New fintech players pop up constantly. The payments business has razor-thin margins and everyone is fighting for the same 2.9%.
Going public is the elephant in the room. Stripe has been expected to IPO for years.
Investors, employees, and the media keep asking when. The Collisons have consistently said they're in no rush, but with $8.7 billion raised and thousands of employees holding stock options, the pressure to provide liquidity is enormous.
As of 2025, they've opted for secondary sales instead of a public offering.
THE PRODUCTS
Cloudflare
Cloudflare CDN — a content delivery network spanning 330+ cities in 120+ countries that caches and serves web content from the nearest location to each user, making websites dramatically faster.
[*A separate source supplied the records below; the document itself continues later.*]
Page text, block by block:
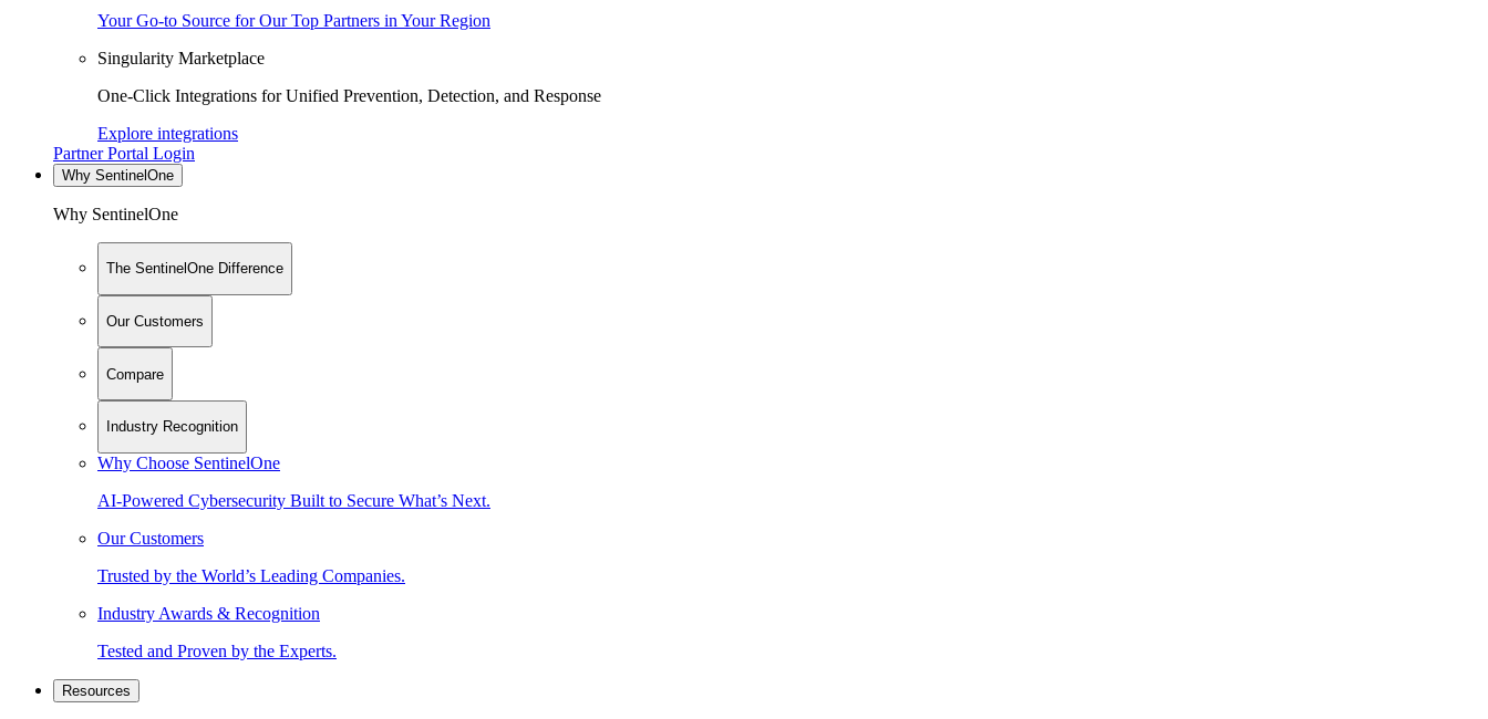
Your Go-to Source for Our Top Partners in Your Region
Singularity Marketplace
One-Click Integrations for Unified Prevention, Detection, and Response
Explore integrations
Partner Portal Login
Why SentinelOne
Why SentinelOne
The SentinelOne Difference
Our Customers
Compare
Industry Recognition
Why Choose SentinelOne
AI-Powered Cybersecurity Built to Secure What’s Next.
Our Customers
Trusted by the World’s Leading Companies.
Industry Awards & Recognition
Tested and Proven by the Experts.
Resources

Cloudflare DDoS Protection — automatic detection and mitigation of distributed denial-of-service attacks.
Has blocked some of the largest DDoS attacks in internet history, including a 71 million requests-per-second attack in 2023. Cloudflare Workers — a serverless computing platform that lets developers deploy code to Cloudflare's edge network, running applications in 330+ locations worldwide with millisecond latency.
Cloudflare Zero Trust — a complete security platform replacing traditional VPNs and firewalls with identity-based access controls for remote workforces. Cloudflare R2 — object storage that competes with Amazon S3 but with zero egress fees, saving companies thousands on data transfer costs.
Stripe
Stripe Payments is the core — accept credit cards, debit cards, Apple Pay, Google Pay, and 135+ payment methods in 195 countries. Stripe Connect lets marketplaces and platforms pay out to sellers (Shopify, Lyft, DoorDash all use it).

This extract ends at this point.